What you are asked to do ::
Below are records with pictures in them; print them exactly, omitting the pictures.

Extracted material: Begin

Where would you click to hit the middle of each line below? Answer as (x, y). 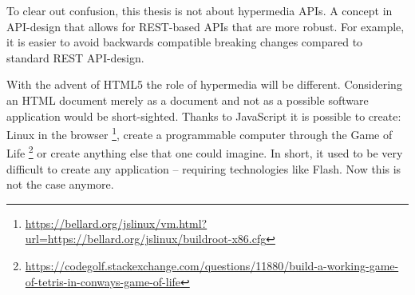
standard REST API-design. (75, 57)
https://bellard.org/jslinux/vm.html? (116, 223)
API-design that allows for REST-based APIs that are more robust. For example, (206, 26)
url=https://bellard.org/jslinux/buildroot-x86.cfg (146, 239)
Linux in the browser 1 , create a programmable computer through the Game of (200, 133)
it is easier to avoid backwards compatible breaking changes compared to (185, 42)
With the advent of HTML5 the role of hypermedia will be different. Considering (204, 84)
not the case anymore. (60, 184)
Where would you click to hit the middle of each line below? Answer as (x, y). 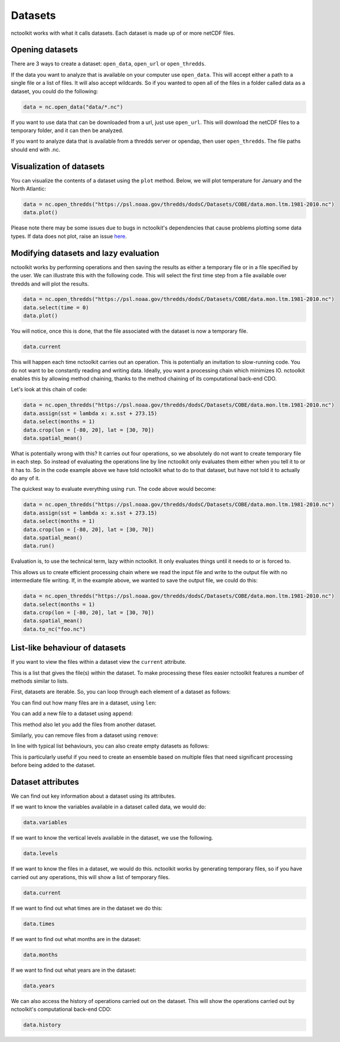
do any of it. (26, 479)
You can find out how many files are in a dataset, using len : (84, 703)
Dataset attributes (45, 782)
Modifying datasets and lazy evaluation (85, 253)
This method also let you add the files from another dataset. (84, 724)
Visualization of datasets (58, 166)
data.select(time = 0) (56, 307)
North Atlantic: (29, 189)
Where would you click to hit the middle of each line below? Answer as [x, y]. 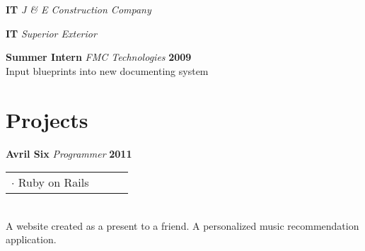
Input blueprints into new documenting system [107, 70]
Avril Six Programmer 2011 [69, 153]
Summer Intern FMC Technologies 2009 [99, 57]
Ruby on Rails [53, 182]
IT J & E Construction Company [79, 9]
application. [31, 239]
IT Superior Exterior [51, 33]
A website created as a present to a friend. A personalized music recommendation [182, 225]

Extracted material: End

Response to the task ::
Where would you click to hit the middle of each line below? Answer as (x, y). 
standard REST API-design. (75, 57)
https://bellard.org/jslinux/vm.html? (116, 223)
API-design that allows for REST-based APIs that are more robust. For example, (206, 26)
url=https://bellard.org/jslinux/buildroot-x86.cfg (146, 239)
Linux in the browser 1 , create a programmable computer through the Game of (200, 133)
it is easier to avoid backwards compatible breaking changes compared to (185, 42)
With the advent of HTML5 the role of hypermedia will be different. Considering (204, 84)
not the case anymore. (60, 184)
Where would you click to hit the middle of each line below? Answer as (x, y). 
do any of it. (26, 479)
You can find out how many files are in a dataset, using len : (84, 703)
Dataset attributes (45, 782)
Modifying datasets and lazy evaluation (85, 253)
This method also let you add the files from another dataset. (84, 724)
Visualization of datasets (58, 166)
data.select(time = 0) (56, 307)
North Atlantic: (29, 189)
Where would you click to hit the middle of each line below? Answer as [x, y]. 
Input blueprints into new documenting system [107, 70]
Avril Six Programmer 2011 [69, 153]
Summer Intern FMC Technologies 2009 [99, 57]
Ruby on Rails [53, 182]
IT J & E Construction Company [79, 9]
application. [31, 239]
IT Superior Exterior [51, 33]
A website created as a present to a friend. A personalized music recommendation [182, 225]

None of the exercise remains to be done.